*** Data records
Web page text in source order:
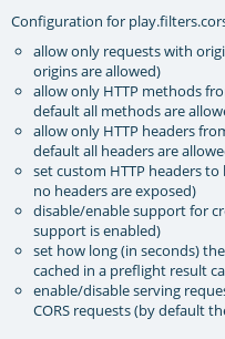
Configuration for
allow only requests with
origins are allowed)
allow only HTTP methods
default all methods are
allow only HTTP headers
default all headers are
set custom HTTP headers
no headers are exposed)
disable/enable support for
support is enabled)
set how long (in seconds)
cached in a preflight result
enable/disable serving
CORS requests (by default
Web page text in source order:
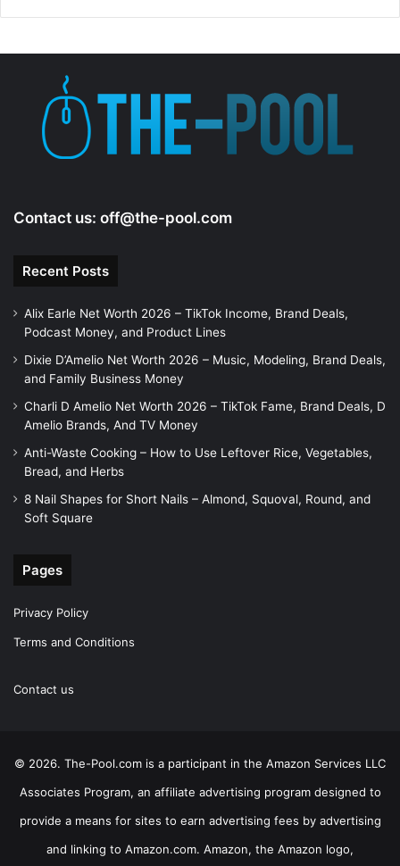
Contact us: off@the-pool.com
Recent Posts
Alix Earle Net Worth 2026 – TikTok Income, Brand Deals,
Podcast Money, and Product Lines
Dixie D’Amelio Net Worth 2026 – Music, Modeling, Brand Deals,
and Family Business Money
Charli D Amelio Net Worth 2026 – TikTok Fame, Brand Deals, D
Amelio Brands, And TV Money
Anti-Waste Cooking – How to Use Leftover Rice, Vegetables,
Bread, and Herbs
8 Nail Shapes for Short Nails – Almond, Squoval, Round, and
Soft Square
Pages
Privacy Policy
Terms and Conditions
Contact us
© 2026. The-Pool.com is a participant in the Amazon Services LLC
Associates Program, an affiliate advertising program designed to
provide a means for sites to earn advertising fees by advertising
and linking to Amazon.com. Amazon, the Amazon logo,
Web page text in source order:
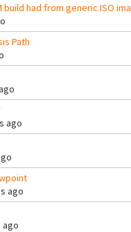
had from generic ISO
Path
ago
ago
ago
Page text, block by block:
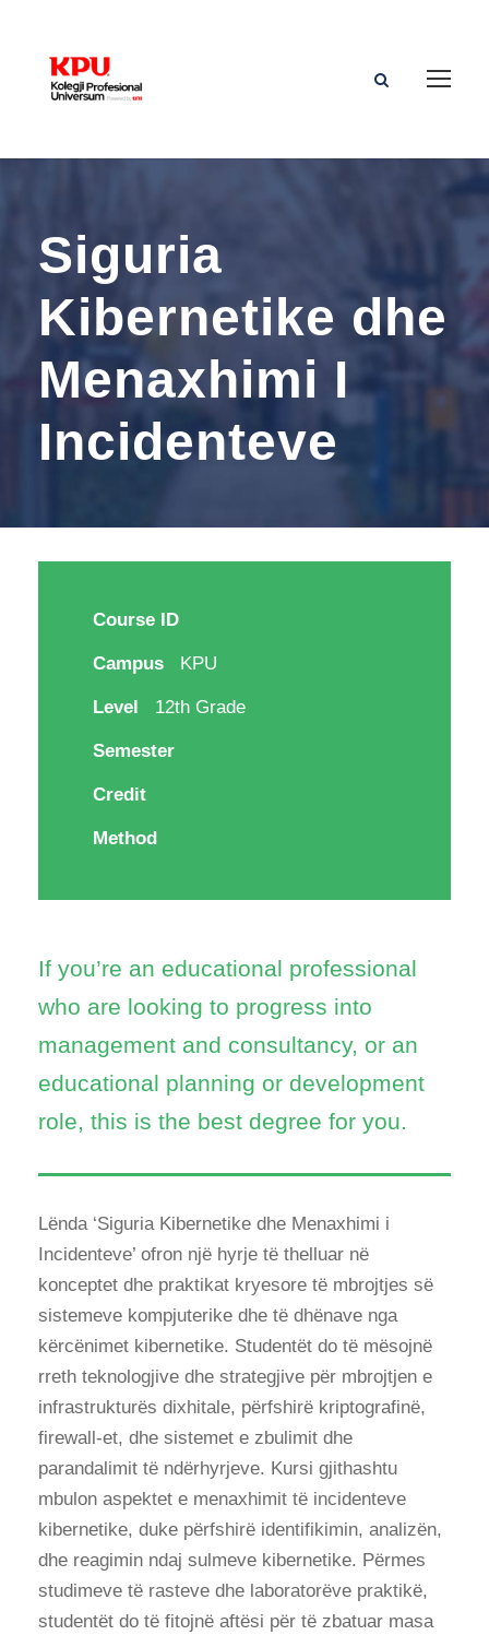
Siguria
Kibernetike dhe
Menaxhimi I
Incidenteve
Course ID
Campus KPU
Level 12th Grade
Semester
Credit
Method
If you’re an educational professional
who are looking to progress into
management and consultancy, or an
educational planning or development
role, this is the best degree for you.
Lënda ‘Siguria Kibernetike dhe Menaxhimi i
Incidenteve’ ofron një hyrje të thelluar në
konceptet dhe praktikat kryesore të mbrojtjes së
sistemeve kompjuterike dhe të dhënave nga
kërcënimet kibernetike. Studentët do të mësojnë
rreth teknologjive dhe strategjive për mbrojtjen e
infrastrukturës dixhitale, përfshirë kriptografinë,
firewall-et, dhe sistemet e zbulimit dhe
parandalimit të ndërhyrjeve. Kursi gjithashtu
mbulon aspektet e menaxhimit të incidenteve
kibernetike, duke përfshirë identifikimin, analizën,
dhe reagimin ndaj sulmeve kibernetike. Përmes
studimeve të rasteve dhe laboratorëve praktikë,
studentët do të fitojnë aftësi për të zbatuar masa
******
_Task item_
Reproduce verbatim the lines of the material above, beginning with its first line and ending with the line that contains "mbulon aspektet e menaxhimit të incidenteve"; skip pictures.

_Exercise answer_
Web page text in source order:
Configuration for
allow only requests with
origins are allowed)
allow only HTTP methods
default all methods are
allow only HTTP headers
default all headers are
set custom HTTP headers
no headers are exposed)
disable/enable support for
support is enabled)
set how long (in seconds)
cached in a preflight result
enable/disable serving
CORS requests (by default
Web page text in source order:
Contact us: off@the-pool.com
Recent Posts
Alix Earle Net Worth 2026 – TikTok Income, Brand Deals,
Podcast Money, and Product Lines
Dixie D’Amelio Net Worth 2026 – Music, Modeling, Brand Deals,
and Family Business Money
Charli D Amelio Net Worth 2026 – TikTok Fame, Brand Deals, D
Amelio Brands, And TV Money
Anti-Waste Cooking – How to Use Leftover Rice, Vegetables,
Bread, and Herbs
8 Nail Shapes for Short Nails – Almond, Squoval, Round, and
Soft Square
Pages
Privacy Policy
Terms and Conditions
Contact us
© 2026. The-Pool.com is a participant in the Amazon Services LLC
Associates Program, an affiliate advertising program designed to
provide a means for sites to earn advertising fees by advertising
and linking to Amazon.com. Amazon, the Amazon logo,
Web page text in source order:
had from generic ISO
Path
ago
ago
ago
Page text, block by block:
Siguria
Kibernetike dhe
Menaxhimi I
Incidenteve
Course ID
Campus KPU
Level 12th Grade
Semester
Credit
Method
If you’re an educational professional
who are looking to progress into
management and consultancy, or an
educational planning or development
role, this is the best degree for you.
Lënda ‘Siguria Kibernetike dhe Menaxhimi i
Incidenteve’ ofron një hyrje të thelluar në
konceptet dhe praktikat kryesore të mbrojtjes së
sistemeve kompjuterike dhe të dhënave nga
kërcënimet kibernetike. Studentët do të mësojnë
rreth teknologjive dhe strategjive për mbrojtjen e
infrastrukturës dixhitale, përfshirë kriptografinë,
firewall-et, dhe sistemet e zbulimit dhe
parandalimit të ndërhyrjeve. Kursi gjithashtu
mbulon aspektet e menaxhimit të incidenteve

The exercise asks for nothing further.